Barrière de la langue
« On accueille beaucoup de familles monoparentales, de chômeurs en fin de droits, d'étudiants, de retraités et surtout de plus en plus de personnes étrangères, notamment des Roms », constate Brigitte Cotte, responsable du centre grenoblois. Les Roms de l'agglomération sont en effet automatiquement orientés vers Chorier. Un phénomène, accentué par les récents démantèlements de squats, qui n'est pas sans poser « quelques soucis de cohabitation entre bénéficiaires », selon un bénévole. « Cela fait même fuir des gens », estime un sans-abri. Principal écueil pour les Restos du Cœur : la barrière de la langue. « On a des difficultés à se faire comprendre avec les populations d'Europe de l'Est, souligne Brigitte Cotte. Nos colis alimentaires sont par exemple destinés à des familles de six personnes maximum. C'est toujours délicat de l'expliquer à une famille de dix enfants qui ne parle pas un mot de français. Parfois, ça génère de l'agressivité. » Un temps envisagée, l'idée de créer un point d'accueil spécifique pour les Roms, renforcé par la présence d'un traducteur de Roms Action, a finalement été remisée au placard.

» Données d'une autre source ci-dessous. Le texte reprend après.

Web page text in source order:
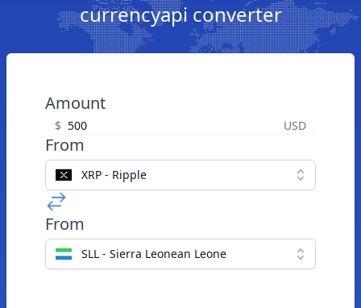
currencyapi converter
Amount
$ USD
From
XRP - Ripple
From
SLL - Sierra Leonean Leone
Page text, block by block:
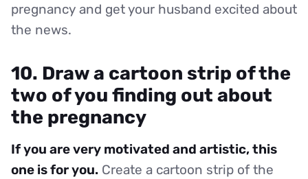
pregnancy and get your husband excited about
the news.
10. Draw a cartoon strip of the
two of you finding out about
the pregnancy
If you are very motivated and artistic, this
one is for you. Create a cartoon strip of the
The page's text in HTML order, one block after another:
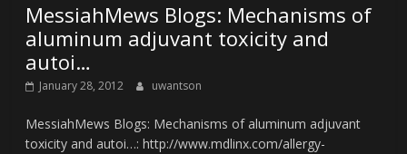
MessiahMews Blogs: Mechanisms of
aluminum adjuvant toxicity and
autoi…
January 28, 2012 uwantson
MessiahMews Blogs: Mechanisms of aluminum adjuvant
toxicity and autoi…: http://www.mdlinx.com/allergy-
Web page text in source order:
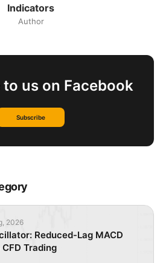
Indicators
Author
us on Facebook
Subscribe
2026
Reduced-Lag MACD
Trading
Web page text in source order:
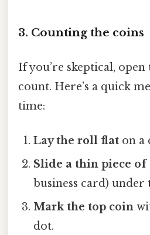
3. Counting the coins
If you’re skeptical,
count. Here’s a quick
time:
Lay the roll flat on a
Slide a thin piece of
business card) under
Mark the top coin
dot.
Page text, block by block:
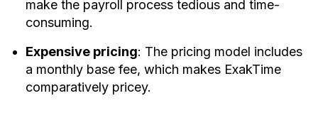
make the payroll process tedious and time-
consuming.
Expensive pricing: The pricing model includes
a monthly base fee, which makes ExakTime
comparatively pricey.
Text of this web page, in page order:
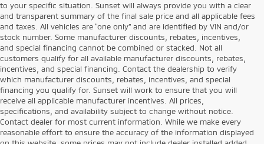
to your specific situation. Sunset will always provide you with a clear
and transparent summary of the final sale price and all applicable fees
and taxes. All vehicles are “one only” and are identified by VIN and/or
stock number. Some manufacturer discounts, rebates, incentives,
and special financing cannot be combined or stacked. Not all
customers qualify for all available manufacturer discounts, rebates,
incentives, and special financing. Contact the dealership to verify
which manufacturer discounts, rebates, incentives, and special
financing you qualify for. Sunset will work to ensure that you will
receive all applicable manufacturer incentives. All prices,
specifications, and availability subject to change without notice.
Contact dealer for most current information. While we make every
reasonable effort to ensure the accuracy of the information displayed

Les inscriptions explosent

Au centre Chorier, 708 personnes (soit 243 familles) ont déjà été inscrites en 15 jours, contre 447 l'an dernier, à la même époque. La barre des 2 000 inscrits devrait y être franchie cet hiver, tout comme celle du million de repas servis en Isère. L'association, en manque de bénévoles, a d'ailleurs ouvert un 3e centre grenoblois, rue Gay-Lussac.